Dougherty Valley sports cancelled until further notice

Dougherty Valley sports cancelled until further notice

Alina Mohammadian, Staff Writter

As the second wave of COVID-19 hits, Dougherty Valley sports are cancelled to accommodate serious state safety protocols to keep athletes safe.

Winter has begun and so has the second spike in coronavirus cases and deaths, forcing many to adhere to stricter safety guidelines during the holidays. Dougherty Valley sports are no exception and have been called off until January 1, 2021 at the earliest, depending on the number of cases.

As of December 1, 2020 all fall sports have been cancelled until further notice, but that hasn’t stopped athletes’ and coaches’ hope for a season. They’ve managed to adapt and overcome the challenges presented so far, and are willing to train individually until the numbers come down and extreme safety measures are lifted. 

During the small window of time that teams were allowed to practice together, coaches instituted procedures to make sure everyone practised safely. 

“The goal is to adhere to all these measures so that we can mitigate any exposures to each other in the hopes that we continue with the ability to have sports,” Dougherty Valley football Coach Roberto Clemente said.

When they push it back even more each time [it’s difficult] staying optimistic and motivated to keep trying without the guarantee that there will actually be a season.

Although Clemente coaches an outside sport where it’s inherently safer, he takes protocol very seriously. When arriving at the stadium, all athletes and coaches are required to wear masks and use the hand sanitiser provided and then head to the bleachers for roll call where everyone sits in their assigned seat. The 64 players are then split into cohorts so that every 14 players are working with one assistant coach in one area of the field that’s been sectioned off with caution tape. The players are not allowed to interact with other cohorts whatsoever or share any equipment with any other player. 

“We had to wear our masks when we weren’t running or doing anything. We were practising mainly fitness, body weight, and footwork,” junior middle linebacker Nikhil Nambiar explained

Dougherty Valley basketball Coach Michael Hansen shared a similar procedure. 

“Players couldn’t share a basketball, we had masks on, nobody played live. Everything was non-contact and we tried to space kids out as much as possible.”

Hansen and his players are determined to be ready for their season, as all winter sports have been pushed back to spring. Though they aren’t able to practice together right now, Dougherty’s men’s basketball has been hard at work getting into shape. 

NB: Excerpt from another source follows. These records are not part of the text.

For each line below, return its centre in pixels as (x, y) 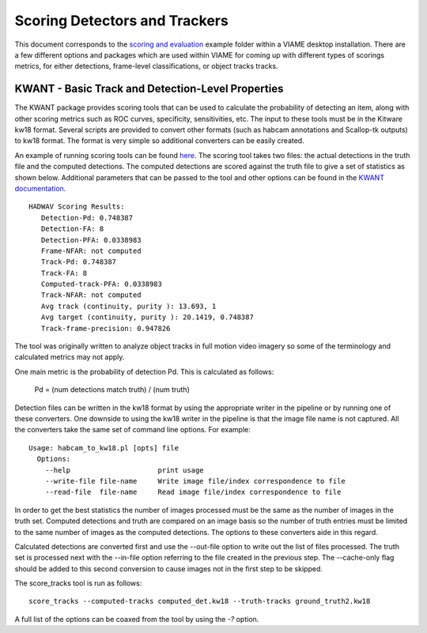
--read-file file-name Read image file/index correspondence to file (193, 492)
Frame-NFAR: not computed (91, 251)
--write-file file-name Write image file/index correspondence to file (195, 481)
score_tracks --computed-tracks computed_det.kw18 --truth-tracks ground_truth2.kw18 (200, 601)
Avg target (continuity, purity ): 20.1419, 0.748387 (147, 317)
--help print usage (125, 470)
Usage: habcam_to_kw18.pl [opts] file (104, 448)
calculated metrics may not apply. (70, 357)
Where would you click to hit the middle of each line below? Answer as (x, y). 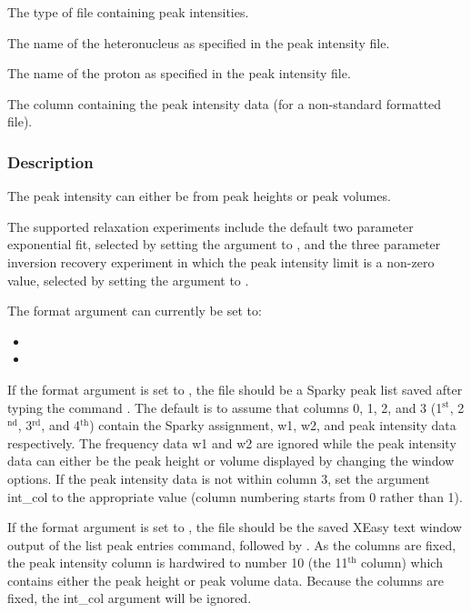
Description (50, 161)
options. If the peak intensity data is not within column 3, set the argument (219, 478)
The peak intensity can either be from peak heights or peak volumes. (199, 196)
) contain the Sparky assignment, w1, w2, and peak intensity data (273, 425)
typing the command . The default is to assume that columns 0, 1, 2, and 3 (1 (225, 407)
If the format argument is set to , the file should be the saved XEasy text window (235, 527)
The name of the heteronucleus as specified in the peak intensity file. (199, 42)
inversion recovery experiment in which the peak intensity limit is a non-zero (221, 261)
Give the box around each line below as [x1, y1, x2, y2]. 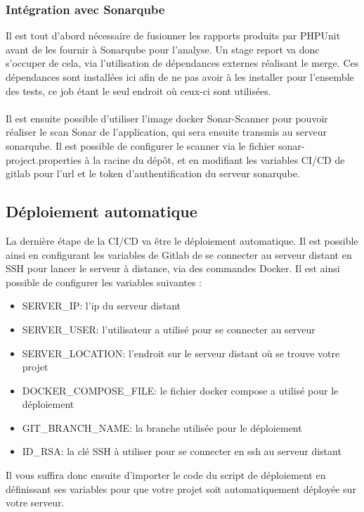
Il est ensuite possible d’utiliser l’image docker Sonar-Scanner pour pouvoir [6, 110, 328, 125]
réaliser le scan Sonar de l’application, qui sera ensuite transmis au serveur [6, 124, 327, 139]
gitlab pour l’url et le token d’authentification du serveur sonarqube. [6, 166, 300, 181]
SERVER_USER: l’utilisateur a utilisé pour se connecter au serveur [22, 321, 316, 336]
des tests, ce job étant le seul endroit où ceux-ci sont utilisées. [6, 83, 271, 98]
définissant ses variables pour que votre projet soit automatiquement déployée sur [6, 481, 356, 496]
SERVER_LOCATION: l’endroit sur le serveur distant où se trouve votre [22, 345, 340, 360]
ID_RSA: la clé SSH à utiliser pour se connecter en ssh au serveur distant [22, 444, 342, 459]
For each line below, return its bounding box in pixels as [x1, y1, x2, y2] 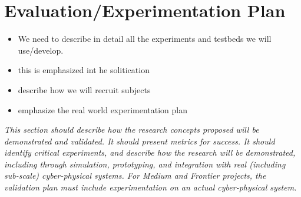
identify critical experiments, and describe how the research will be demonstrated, [4, 146, 296, 159]
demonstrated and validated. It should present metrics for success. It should [4, 134, 275, 147]
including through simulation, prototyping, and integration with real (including [4, 157, 286, 170]
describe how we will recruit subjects [18, 83, 151, 96]
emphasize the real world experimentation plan [18, 103, 187, 116]
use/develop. [18, 44, 64, 56]
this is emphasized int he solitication [18, 64, 150, 76]
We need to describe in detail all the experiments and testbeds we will [18, 32, 272, 45]
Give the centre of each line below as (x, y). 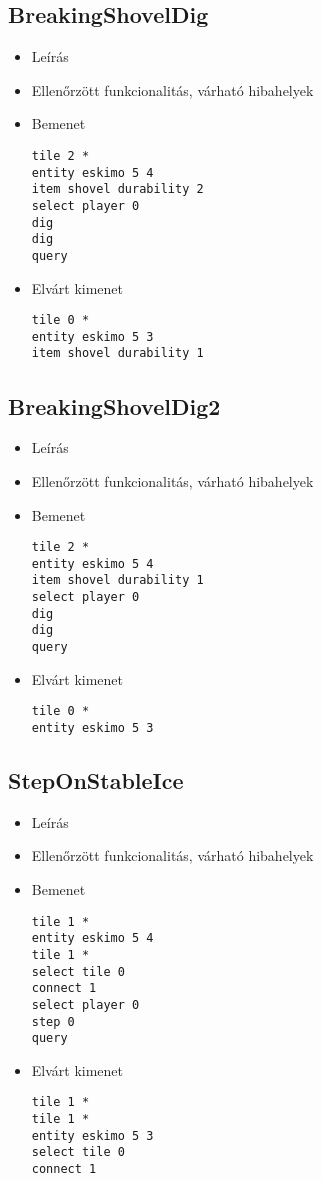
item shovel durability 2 (117, 189)
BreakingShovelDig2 (114, 405)
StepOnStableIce (96, 780)
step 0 (53, 1021)
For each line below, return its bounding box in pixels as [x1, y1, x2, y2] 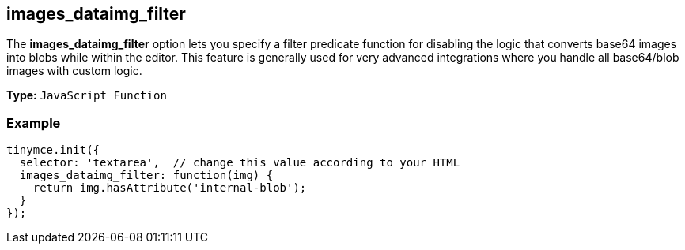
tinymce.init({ [6, 144, 100, 157]
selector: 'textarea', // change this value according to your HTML [19, 156, 460, 170]
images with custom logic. [6, 64, 142, 78]
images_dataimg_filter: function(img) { [19, 169, 274, 182]
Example [6, 114, 61, 131]
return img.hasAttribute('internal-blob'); [32, 181, 307, 195]
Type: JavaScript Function [6, 88, 167, 103]
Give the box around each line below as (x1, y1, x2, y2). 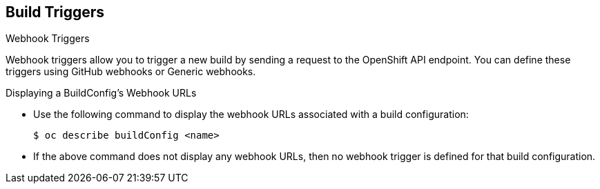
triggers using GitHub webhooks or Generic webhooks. (6, 66, 256, 78)
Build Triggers (6, 3, 105, 21)
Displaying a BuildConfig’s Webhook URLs (6, 87, 197, 99)
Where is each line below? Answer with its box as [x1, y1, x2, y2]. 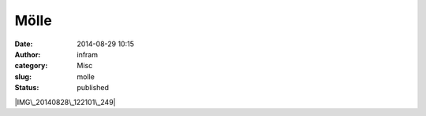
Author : [14, 49, 41, 59]
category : [14, 61, 48, 71]
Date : [14, 39, 33, 49]
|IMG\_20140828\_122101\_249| [14, 97, 116, 107]
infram [77, 49, 99, 59]
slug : [14, 71, 32, 82]
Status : [14, 83, 39, 92]
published [77, 83, 110, 92]
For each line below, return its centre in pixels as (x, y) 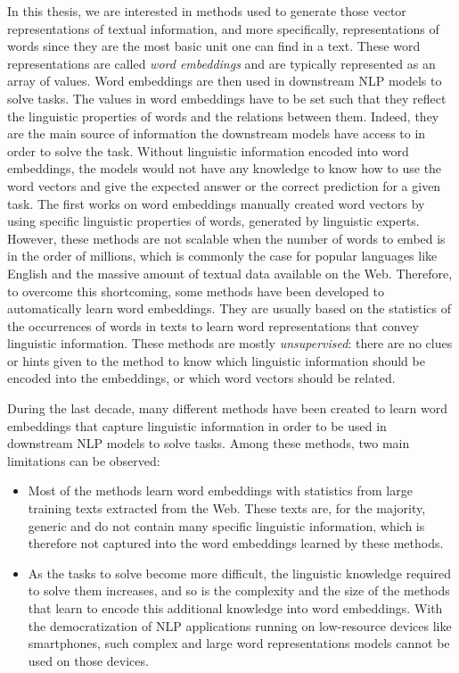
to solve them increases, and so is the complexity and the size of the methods (239, 590)
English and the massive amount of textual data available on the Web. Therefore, (230, 273)
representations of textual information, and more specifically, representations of (223, 28)
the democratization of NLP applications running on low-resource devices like (240, 625)
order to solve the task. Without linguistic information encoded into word (208, 150)
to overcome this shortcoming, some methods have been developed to (196, 291)
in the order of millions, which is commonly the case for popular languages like (222, 256)
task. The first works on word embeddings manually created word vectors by (216, 203)
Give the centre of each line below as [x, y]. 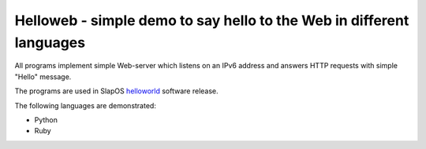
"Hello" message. [43, 76]
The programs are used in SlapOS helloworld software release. [116, 91]
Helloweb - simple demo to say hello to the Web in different [212, 20]
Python [46, 120]
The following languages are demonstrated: [86, 105]
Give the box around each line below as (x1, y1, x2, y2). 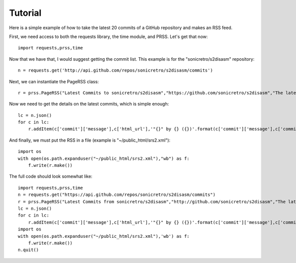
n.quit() (18, 247, 39, 253)
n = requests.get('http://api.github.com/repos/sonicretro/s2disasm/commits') (18, 68, 213, 74)
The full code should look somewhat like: (9, 173, 93, 180)
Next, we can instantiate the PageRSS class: (9, 78, 99, 84)
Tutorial (9, 7, 42, 18)
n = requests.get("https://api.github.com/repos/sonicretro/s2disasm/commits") (18, 192, 216, 197)
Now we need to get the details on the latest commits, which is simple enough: (9, 101, 169, 107)
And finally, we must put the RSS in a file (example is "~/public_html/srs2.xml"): (9, 137, 171, 143)
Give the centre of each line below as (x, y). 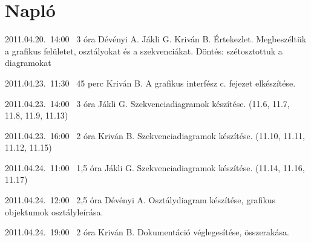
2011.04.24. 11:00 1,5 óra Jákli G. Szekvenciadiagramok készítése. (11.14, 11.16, (155, 167)
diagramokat (28, 63)
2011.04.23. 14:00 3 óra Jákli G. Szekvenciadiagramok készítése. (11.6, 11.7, (147, 103)
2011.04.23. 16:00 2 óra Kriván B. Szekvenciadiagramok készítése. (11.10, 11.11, (155, 135)
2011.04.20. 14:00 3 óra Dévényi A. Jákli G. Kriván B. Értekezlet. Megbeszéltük (156, 39)
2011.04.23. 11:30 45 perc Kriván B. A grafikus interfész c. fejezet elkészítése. (150, 83)
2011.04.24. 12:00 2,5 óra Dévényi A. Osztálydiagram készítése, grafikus (140, 200)
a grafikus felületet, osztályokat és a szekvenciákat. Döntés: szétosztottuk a (144, 51)
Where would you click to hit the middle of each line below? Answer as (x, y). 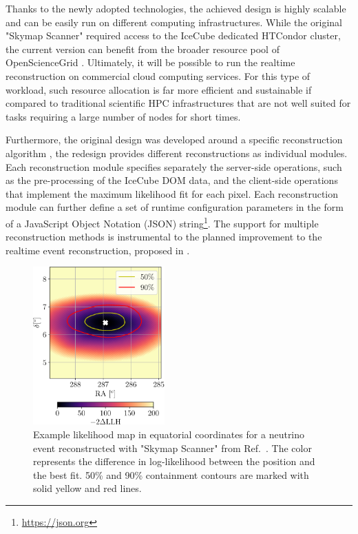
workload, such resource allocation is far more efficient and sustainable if (159, 89)
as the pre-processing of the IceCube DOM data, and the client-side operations (172, 180)
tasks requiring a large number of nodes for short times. (123, 116)
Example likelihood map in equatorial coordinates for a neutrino (169, 434)
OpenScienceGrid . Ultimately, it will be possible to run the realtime (150, 62)
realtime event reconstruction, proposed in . (98, 250)
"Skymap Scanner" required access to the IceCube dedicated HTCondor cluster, (173, 35)
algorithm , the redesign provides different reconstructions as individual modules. (177, 153)
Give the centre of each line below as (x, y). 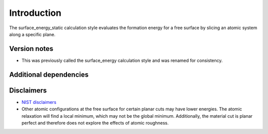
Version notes (31, 49)
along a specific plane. (32, 34)
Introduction (35, 13)
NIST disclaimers (39, 102)
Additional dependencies (49, 74)
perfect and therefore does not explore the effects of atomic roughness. (95, 123)
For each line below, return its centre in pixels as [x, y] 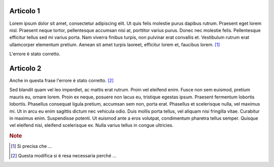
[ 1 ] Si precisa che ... [31, 146]
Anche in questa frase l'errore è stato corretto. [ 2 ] [62, 80]
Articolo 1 [25, 11]
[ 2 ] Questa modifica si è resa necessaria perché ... [64, 155]
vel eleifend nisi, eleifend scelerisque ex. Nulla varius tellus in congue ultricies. [91, 125]
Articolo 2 [25, 68]

“We’ve created this culture in Dougherty Valley men’s basketball and it’s a culture that works. You don’t really need to hover over them. And since the best players are the hardest workers, everyone else falls in line,” Hansen elaborated. 

Seniors and returners such as Jacoby Lacey, Ryan Beasley and Aiden Sevilla have taken it upon themselves to get ready and motivate their other teammates to get back in shape with a “stay ready so you don’t have to get ready” mentality. 

During a normal year, the team would be lifting weights and working out in the mornings. This year they’ve had to adapt and call over Zoom to check in with each other and their individual progress. 

Though athletes have adapted to these strange new times, it’s been difficult for them to keep up morale while not interacting with their teammates and playing as usual.

Nambiar said, “The hardest part for me has probably been staying optimistic and having hope because I’ve been working a lot, probably 10-20 hours a week getting better for the season. From all of July to December I kept saying ‘it’s okay, we’re almost there, it’s always going to pay off.’ And then when they push it back even more each time [it’s difficult] staying optimistic and motivated to keep trying without the guarantee that there will actually be a season.”  

Clemente says he even sees a direct correlation between the players’ grades and the time they spend on the field, with grades starting to slip now that they’ve stopped practices. 

“The greatest challenge is the unknown. We don’t know what next week is going to look like. We don’t even know if we’re going to have a season. We adapt really well, but it’s tough,” Clemente explained. 

Hansen is also struggling with the distance and the abnormalities,  missing interacting with his players greatly. However, he knows that the coronavirus is still a very real and dangerous threat to him, his family and his players.  

“At the end of the day, it’s just a sport. It’s really not life or death or worth getting people sick. If you keep that perspective that people are dying and people are sick and also keep in perspective that it’s only a game, it’s only a sport. Yeah it’s a huge part of our life, but if we act right now, we’ll get to enjoy it again someday soon,” he said.